The dominant standard for medical image data is DICOM. However, due to its age and number of modalities, vendors, use cases, ..., dealing with DICOMs from numerous sources is messy to work with. With vicom, we provide a number of methods to load MR image data from different file formats into a more usable datastructure called a Volume.

A Volume represents a 3D volume of MRI data. Essentially, the datastructures stores the 3D numpy array of voxel data, a 4x4 numpy array of the affine transformation matrix, and a long list of "metadata", such as patient, study, series, and instance identifiers, or acquisition parameters. We make a number of simplifying assumptions about the data we work with in order to be able to simplify the DICOM standard into our simpler Volume format.

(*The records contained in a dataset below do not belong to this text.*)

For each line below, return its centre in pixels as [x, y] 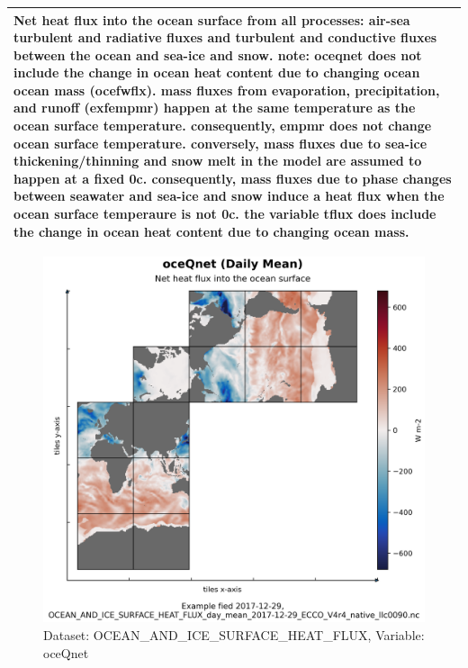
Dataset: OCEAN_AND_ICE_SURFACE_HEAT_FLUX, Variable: [234, 634]
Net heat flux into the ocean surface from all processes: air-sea [212, 19]
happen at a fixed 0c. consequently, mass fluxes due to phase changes [233, 178]
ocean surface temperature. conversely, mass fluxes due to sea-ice [220, 143]
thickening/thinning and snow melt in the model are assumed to [218, 161]
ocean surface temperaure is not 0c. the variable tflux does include [225, 214]
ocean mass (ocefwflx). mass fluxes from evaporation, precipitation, [227, 90]
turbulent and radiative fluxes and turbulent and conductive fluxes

Key features and goals of vicom:

  • Conversion of medical image data (MRI data) in DICOM, Nifti, or SITK format into the Volume datastructure.
    • Note that only DICOM files encode relevant metadata (patient information, acquisition information, ...). Therefore, Volumes loaded from Nifti files will be very sparse, and mostly only contain pixel data and affine matrix information.
  • Export of a Volume into DICOM (Lossless conversion DICOM->Volume->DICOM->Volume->...)
  • Support for MRI images (T2, T1, DWI acquisitions), 3D segmentation masks, and 3D parametric maps (as created by mismo fitting procedures)

Installation

The repository comes with a makefile script that can be run: make install executes pip install -e . and thereby installs the package to your local environment in editable mode. make install-dev additionally installs the dependencies required for development and initializes pre-commit hooks.

Setup

The package requires a .env file in the root directory of the repository. In it you should declare a variable BASE_PATH to a path where the package can store temporary files, i.e. BASE_PATH=/path/to/base_folder.

Developing vicom

Does vicom not work for your image data?

In case you have DICOM data at hand: the dicom submodule is your friend. Your DICOM data is likely coming from a new scanner, which stores data differently. Try determining where the attributes you need to read are stored and define a new VolumeScheme (in vicom.dicom.read).

In case you're dealing with an entirely new image format, you'll need to write a load_volumes_from_XYZ(...) -> Volume function.